English · Español

Phase 25 — Quizzes (mirror)¶

🇪🇸 Las preguntas canónicas viven en data/quizzes/phase-25-pytorch-internals.yaml.

q-25-01 — In-place op hazard¶

Prompt (EN): Calling h.add_(self.attn(self.ln1(h))) instead of h = h + self.attn(self.ln1(h)) in a training loop most often results in:

A. No change at all; the two are functionally equivalent.
B. A RuntimeError from autograd, or silent wrong gradients.
C. A type error.
D. A 2× memory speedup with no other change.
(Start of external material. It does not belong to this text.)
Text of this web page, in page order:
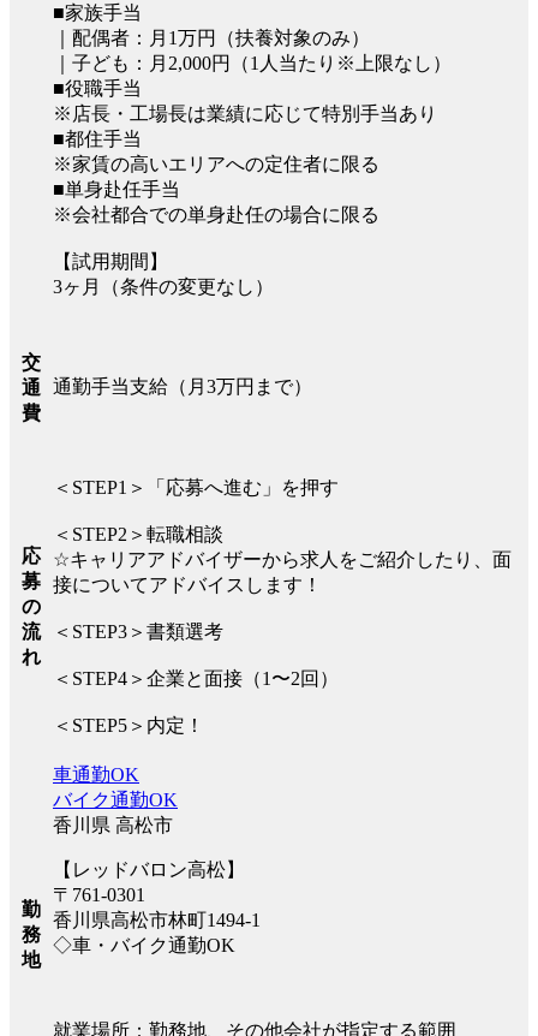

Correct: B. The in-place op modifies a storage that may be saved by an upstream node's backward; PyTorch's version check raises (or, in rare cases, gradients are silently wrong).

q-25-02 — View vs copy¶

Prompt (EN): Which of the following operations returns a view (no data copy) of the input tensor?

A. x.reshape(-1) when x is already contiguous.
B. x.contiguous() when x is non-contiguous.
C. x.clone().
D. x.to(dtype=torch.float16).

Correct: A. On contiguous input, reshape is a view. contiguous() on non-contig data copies. clone() always copies. to(dtype=...) copies (dtype change requires new storage).

q-25-03 — Autograd tape¶

Prompt (EN): In one or two sentences, describe what PyTorch's autograd "tape" is and what .backward() does with it.
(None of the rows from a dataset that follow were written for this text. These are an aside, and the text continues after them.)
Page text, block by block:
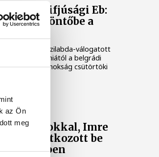
az Ön
meg
ifjúsági Eb:
elődöntőbe a
férfi ifjúsági kézilabda-válogatott
kikapott Szlovéniától a belgrádi
Európa-bajnokság csütörtöki
HC
bravúrokkal, Imre
mutatkozott be
mezben

Free response. Expected mentions: dynamic graph; nodes are Functions; .backward() traverses in reverse topological order.

q-25-04 — Saved tensors¶

Prompt (EN): Select every backward node that saves a tensor needed for its gradient computation.
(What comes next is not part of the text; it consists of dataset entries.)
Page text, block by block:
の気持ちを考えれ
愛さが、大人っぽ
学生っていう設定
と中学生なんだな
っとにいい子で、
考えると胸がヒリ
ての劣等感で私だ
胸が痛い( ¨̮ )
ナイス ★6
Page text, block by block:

A. AddBackward (for a + b).
B. MulBackward (for a * b).
C. SoftmaxBackward (for softmax(x)).
D. GeluBackward (for gelu(x)).

Correct: B, C, D. Add needs nothing (gradient is just passed through). The other three each need an input or output to compute their Jacobian.

q-25-05 — Dispatcher¶

Prompt (EN): PyTorch's dispatcher dispatches a single operator call (e.g., torch.add) based on several keys. Which keys are part of the dispatch decision?

A. Tensor device (CPU, CUDA, MPS, ...).
B. Tensor dtype.
C. Tensor layout (strided, sparse).
D. Whether autograd is enabled.

Correct: A, B, C, D. All four are dispatch keys. The dispatcher selects the appropriate kernel (or autograd wrapper) based on the combination.